The downside of turning in tax evaders was acknowledged by Kohn, from the law firm Kohn, Kohn and Colapinto (KKC), who lauded the IRS' "commitment to honor the complete confidentiality of whistleblowers who want to remain anonymous and who understand that the revelation of their identity would have catastrophic impact on their lives and careers."
IRS still looking for info: But if you've got valuable tax cheater info and are willing to deal with the adverse effects of getting millions of dollars for said details, the IRS would love to hear from you.
"The IRS has a strong interest in hearing from -- and rewarding -- whistleblowers who know about tax cheats," said Zerbe, with the law firm Zerbe, Fingeret, Frank & Jadav (ZFF&J).
And the IRS has some specific geographic interests.
"From conversations I have had with senior IRS officials," said Zerbe, "the IRS is especially interested in hearing from whistleblowers who know details about the latest corporate tax shelters as well as informed whistleblowers who have knowledge about US taxpayers with illegal offshore accounts around the world -- especially Hong Kong, Singapore and Central America."
Taxes for whistleblowers: While we're left to speculate about the identity of the whistleblower and the latest big tax cheat nabbed based on his or her info, one thing is certain. The newest millionaire will be handing a share of his or her award back to the IRS.
And the taxes due are at the ordinary income rate.
That's the ruling of a federal court about taxes due on Craig and Michele Patrick's almost $7 million in IRS whistleblower payments.

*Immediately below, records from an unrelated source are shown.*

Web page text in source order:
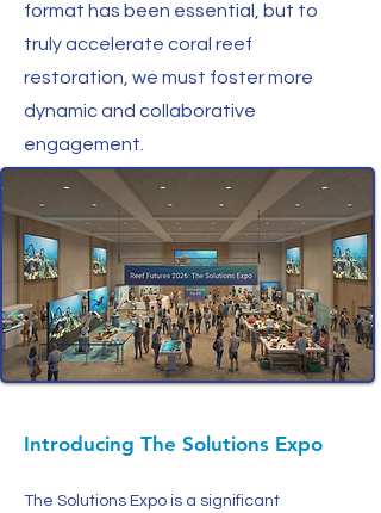
format has been essential, but to
truly accelerate coral reef
restoration, we must foster more
dynamic and collaborative
engagement.
Introducing The Solutions Expo
The Solutions Expo is a significant
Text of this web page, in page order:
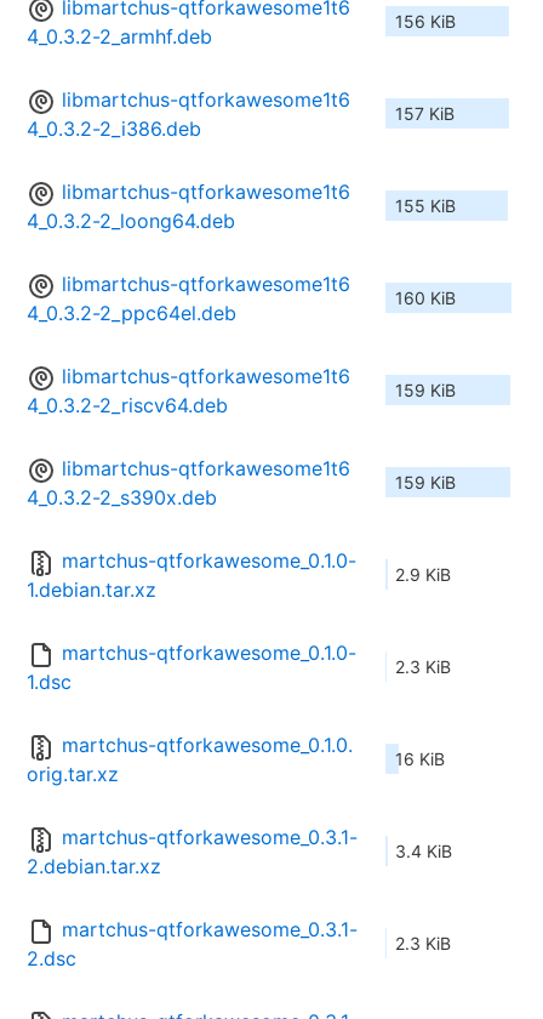
libmartchus-qtforkawesome1t6
4_0.3.2-2_armhf.deb
156 KiB
libmartchus-qtforkawesome1t6
4_0.3.2-2_i386.deb
157 KiB
libmartchus-qtforkawesome1t6
4_0.3.2-2_loong64.deb
155 KiB
libmartchus-qtforkawesome1t6
4_0.3.2-2_ppc64el.deb
160 KiB
libmartchus-qtforkawesome1t6
4_0.3.2-2_riscv64.deb
159 KiB
libmartchus-qtforkawesome1t6
4_0.3.2-2_s390x.deb
159 KiB
martchus-qtforkawesome_0.1.0-
1.debian.tar.xz
2.9 KiB
martchus-qtforkawesome_0.1.0-
1.dsc
2.3 KiB
martchus-qtforkawesome_0.1.0.
orig.tar.xz
16 KiB
martchus-qtforkawesome_0.3.1-
2.debian.tar.xz
3.4 KiB
martchus-qtforkawesome_0.3.1-
2.dsc
2.3 KiB
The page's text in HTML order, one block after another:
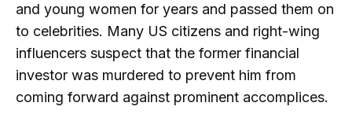
and young women for years and passed them on
to celebrities. Many US citizens and right-wing
influencers suspect that the former financial
investor was murdered to prevent him from
coming forward against prominent accomplices.
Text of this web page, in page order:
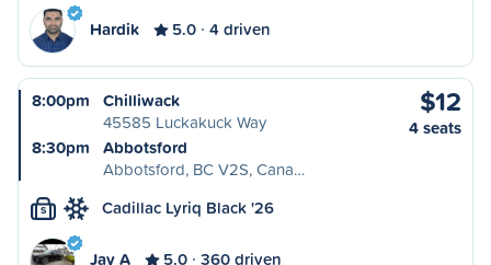
Hardik 5.0 4 driven
8:00pm
Chilliwack
45585 Luckakuck Way
8:30pm
Abbotsford
Abbotsford, BC V2S, Cana…
$12
4 seats
S Cadillac Lyriq Black '26
Jay A 5.0 360 driven
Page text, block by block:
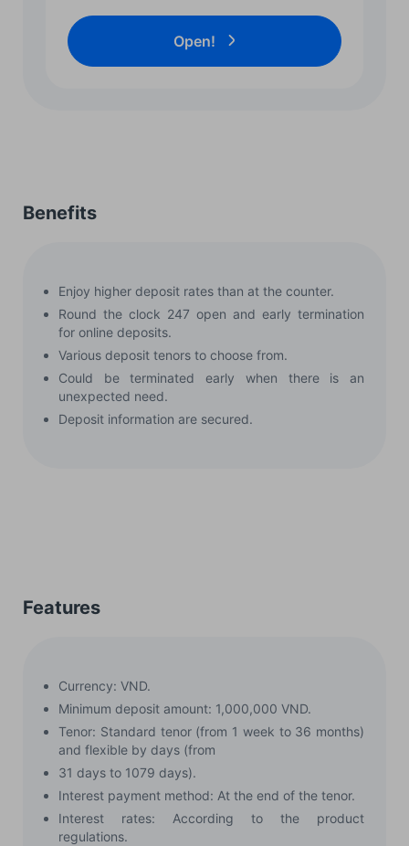
Open!
Benefits
Enjoy higher deposit rates than at the counter.
Round the clock 247 open and early termination
for online deposits.
Various deposit tenors to choose from.
Could be terminated early when there is an
unexpected need.
Deposit information are secured.
Features
Currency: VND.
Minimum deposit amount: 1,000,000 VND.
Tenor: Standard tenor (from 1 week to 36 months)
and flexible by days (from
31 days to 1079 days).
Interest payment method: At the end of the tenor.
Interest rates: According to the product
regulations.
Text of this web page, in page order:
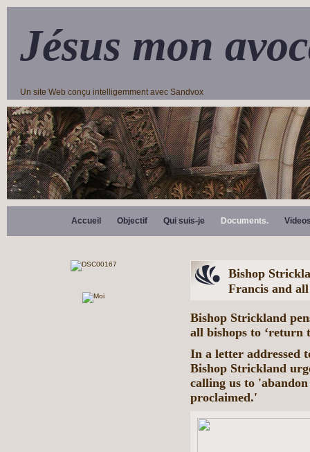
Jésus mon
Un site Web conçu intelligemment avec Sandvox
Accueil Objectif Qui suis-je Documents.
Bishop
Francis and
Bishop Strickland
all bishops to ‘return
In a letter addressed
Bishop Strickland
calling us to
proclaimed.'
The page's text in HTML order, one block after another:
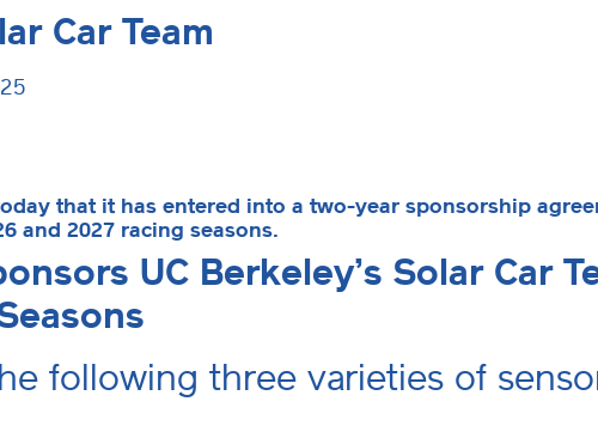
Car Team
that it has entered into a two-year sponsorship
and 2027 racing seasons.
UC Berkeley’s Solar Car
following three varieties of

The Wisconsin couple had argued that the awards they got should be treated as capital gains and taxed at that lower rate. The IRS disagreed and won in U.S. Tax Court, which said the Patricks must paid the higher ordinary tax rates on the money.
The Patricks appealed the tax case to the U.S. Court of Appeals for the Seventh Circuit. On Aug. 26, a three-judge panel from that appellate court sided with the IRS, ruling that the Patricks owe the federal government an additional $812,000 in taxes.
Shaky capital gains claims: The bulk of the whistleblower money came from information that Craig Patrick provided about $75 million in fraudulent Medicare billings by his then-employer Kyphon.
Patrick got nearly $6 million in 2008 for that information and another $900,000 in 2009 from a separate whistleblower action against the hospitals involved in the scheme.
Patrick and his wife claimed the reward money as capital gains on their tax returns for those years. They said it came from the sale or exchange of a capital asset, in this case Craig Patrick's information about the billing scheme.
The Tax Court said no. The information was not an asset in the tax sense.
The Seventh Circuit panel confirmed that position.
"Treating a [whistleblower's] reward as a capital gain would contravene the long-recognized rule that a 'capital gain' generally involves a 'realization of appreciation in value accrued over a substantial period of time' of an initial investment of capital," wrote Judge Ann Claire Williams in the appellate decision.
"But here Patrick made no initial investment in some asset. Instead, he expended time and effort to discover and document Kyphon's fraud, and that work was not an investment of capital," wrote Williams.
"Further, there was no 'realization of appreciation in value' of an underlying investment that 'accrued over a substantial period of time," said the judge. "Patrick had an interest in a portion of the government's recovery, but that interest did not grow in value over time. It did not even vest until the government received its recovery."
So nice try, Craig and Michele Patrick, in trying to reduce your reward tax bill. At least your effort was through legal channels.
The IRS thanks you for your earlier information and for your added taxes now.